The surface expression of intrusive volcanic activity on Mars

Post contributed by Peter Fawdon, Dept. of Earth and Planetary Sciences, Birkbeck, University of London, UK.

Volcanism is an important process that can be observed on the surface of many planetary bodies. Not all magma bodies erupt extrusively onto the planet’s surface, many simply stall within the crust, cooling slowly over millions of years to form igneous intrusions. On Earth erosion and uplift expose the frozen core of ancient volcanoes relatively frequently, however, it is considerably more difficult to investigate this intrusive magmatism on other planets.


Figure 1 shows a perspective view across Nili Patera. This view is generated in ArcScene using data from a mosaic of three CTX elevation models and orthoimages. The view shows Nili Tholus and the associated bright central lava unit as well as the graben along the top of the uplifted region of the western caldera floor.

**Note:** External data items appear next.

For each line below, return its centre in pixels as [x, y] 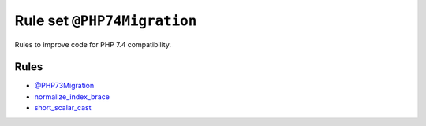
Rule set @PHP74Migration [106, 20]
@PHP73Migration [64, 86]
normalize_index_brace [72, 96]
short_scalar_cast [63, 108]
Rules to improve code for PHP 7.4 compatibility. [93, 44]
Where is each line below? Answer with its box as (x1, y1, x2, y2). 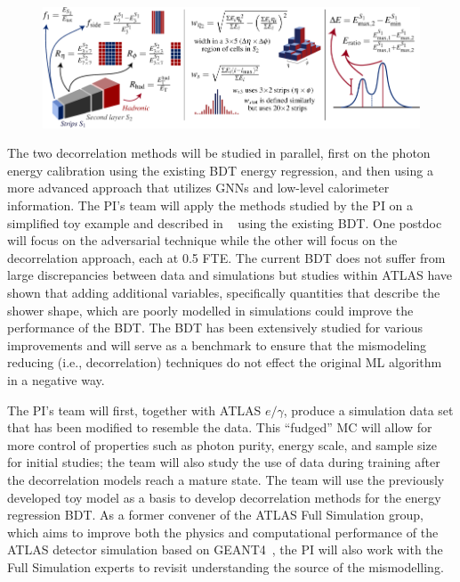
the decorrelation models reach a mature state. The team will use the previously (7, 470, 445, 488)
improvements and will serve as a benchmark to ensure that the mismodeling (7, 335, 427, 354)
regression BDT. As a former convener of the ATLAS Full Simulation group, (7, 505, 424, 524)
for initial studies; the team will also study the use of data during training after (7, 453, 440, 471)
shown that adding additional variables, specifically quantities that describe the (7, 283, 440, 301)
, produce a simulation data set (283, 400, 454, 419)
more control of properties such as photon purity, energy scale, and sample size (7, 435, 437, 454)
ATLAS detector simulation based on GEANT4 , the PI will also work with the (7, 540, 443, 559)
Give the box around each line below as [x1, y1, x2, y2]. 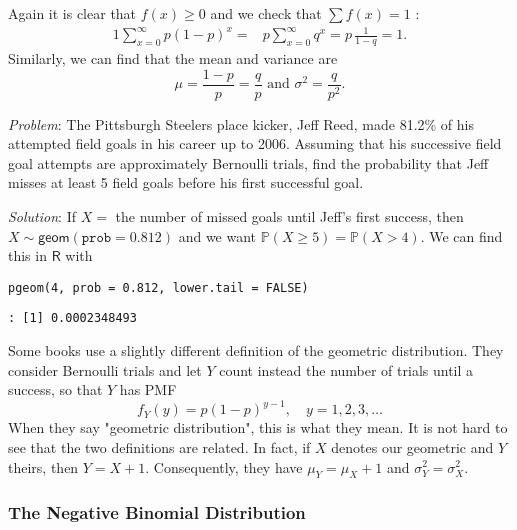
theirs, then [8, 456, 79, 477]
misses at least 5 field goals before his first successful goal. [8, 172, 364, 193]
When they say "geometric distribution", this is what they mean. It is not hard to [8, 417, 508, 438]
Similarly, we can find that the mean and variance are [8, 47, 338, 68]
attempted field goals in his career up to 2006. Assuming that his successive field [8, 133, 502, 154]
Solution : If [8, 206, 76, 226]
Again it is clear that [8, 3, 137, 23]
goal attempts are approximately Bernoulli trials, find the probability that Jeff [8, 152, 489, 173]
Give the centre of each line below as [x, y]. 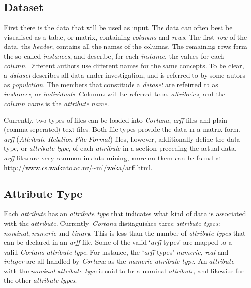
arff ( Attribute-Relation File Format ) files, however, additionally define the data [122, 138]
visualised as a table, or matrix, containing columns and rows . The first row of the [125, 37]
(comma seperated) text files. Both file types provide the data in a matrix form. [122, 129]
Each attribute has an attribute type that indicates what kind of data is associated [125, 214]
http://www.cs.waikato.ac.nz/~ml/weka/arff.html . [78, 167]
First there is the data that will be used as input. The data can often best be [118, 27]
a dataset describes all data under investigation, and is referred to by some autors [125, 75]
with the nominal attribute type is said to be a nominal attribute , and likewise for [124, 270]
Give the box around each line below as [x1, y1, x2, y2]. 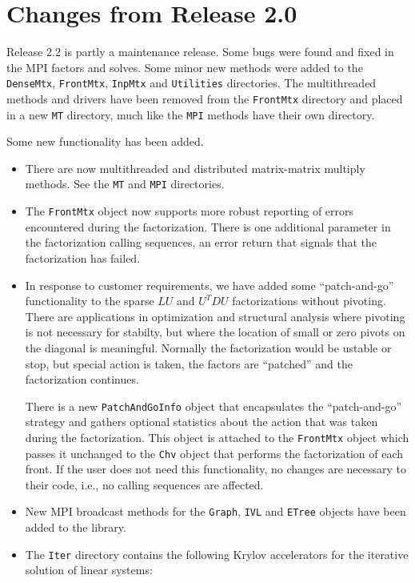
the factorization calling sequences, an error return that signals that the [25, 234, 377, 251]
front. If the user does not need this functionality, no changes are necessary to [25, 460, 407, 477]
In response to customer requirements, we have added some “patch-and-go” [25, 276, 394, 293]
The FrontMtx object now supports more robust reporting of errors [25, 203, 354, 219]
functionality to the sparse [25, 292, 154, 309]
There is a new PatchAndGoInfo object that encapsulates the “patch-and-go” [25, 397, 402, 414]
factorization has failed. [25, 249, 141, 266]
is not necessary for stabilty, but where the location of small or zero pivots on [25, 324, 405, 340]
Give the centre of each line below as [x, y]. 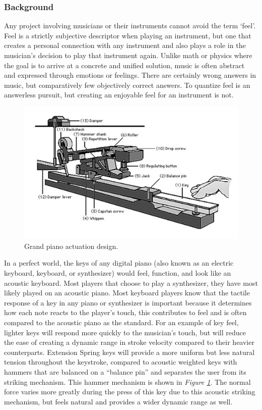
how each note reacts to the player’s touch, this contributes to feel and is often [125, 312]
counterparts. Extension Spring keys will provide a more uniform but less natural [129, 352]
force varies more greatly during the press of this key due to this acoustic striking [130, 392]
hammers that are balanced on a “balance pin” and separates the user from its [125, 371]
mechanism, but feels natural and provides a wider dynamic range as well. [118, 401]
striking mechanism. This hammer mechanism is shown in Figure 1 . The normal [127, 381]
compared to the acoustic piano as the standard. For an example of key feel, [121, 322]
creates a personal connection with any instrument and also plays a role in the [125, 45]
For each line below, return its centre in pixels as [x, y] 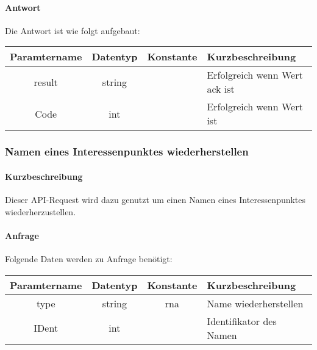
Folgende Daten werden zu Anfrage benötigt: [89, 259]
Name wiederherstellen [255, 303]
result [46, 82]
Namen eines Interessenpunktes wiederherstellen [127, 152]
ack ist [221, 89]
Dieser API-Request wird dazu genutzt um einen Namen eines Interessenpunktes [155, 200]
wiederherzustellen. [41, 211]
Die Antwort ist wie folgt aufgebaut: [73, 30]
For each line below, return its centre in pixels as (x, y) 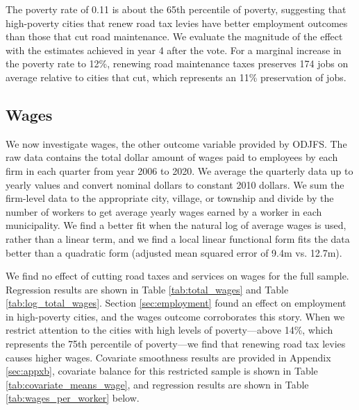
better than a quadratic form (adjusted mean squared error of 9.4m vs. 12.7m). (174, 252)
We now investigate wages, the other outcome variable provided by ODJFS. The (176, 143)
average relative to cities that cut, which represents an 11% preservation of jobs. (176, 77)
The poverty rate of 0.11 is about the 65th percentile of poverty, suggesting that (176, 9)
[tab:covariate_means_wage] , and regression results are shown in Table (157, 384)
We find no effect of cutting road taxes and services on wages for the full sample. (177, 276)
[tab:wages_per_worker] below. (73, 398)
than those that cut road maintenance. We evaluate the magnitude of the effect (174, 36)

In Nili Patera, a volcanic caldera on Mars, it is possible to see the influence of intrusive magmatism on the surface geomorphology. Nili Patera is one of two calderas in the centre of Syrtis Major Planum (8.4˚N 69.5˚W). This volcanic plain comprised of long basaltic lava flows formed in the Hesperian (~3.0 – 3.7 Ga) and predates the formation of the central calderas which themselves contain several phases of volcanic activity. Importantly this activity includes the eruption of a lava flow with a high-silica composition [Christensen et al., 2005] and the development of a resurgent dome in the western caldera floor [Fawdon et al., 2015].

Figure 1 shows a perspective view from the southeast across the floor of Nili Patera showing the context for these high-silica lava flows. In the centre of the caldera is the bright high-silica lava flow which has lobate margins and is associated with a bright cone to the north east. This volcanic cone is called Nili Tholus. High-silica lavas are not seen anywhere else on Mars and, on Earth, they are commonly associated with melt ascending form depth through the crust and fractional crystallisation whilst the magma resides within it [Cashman and Sparks, 2013].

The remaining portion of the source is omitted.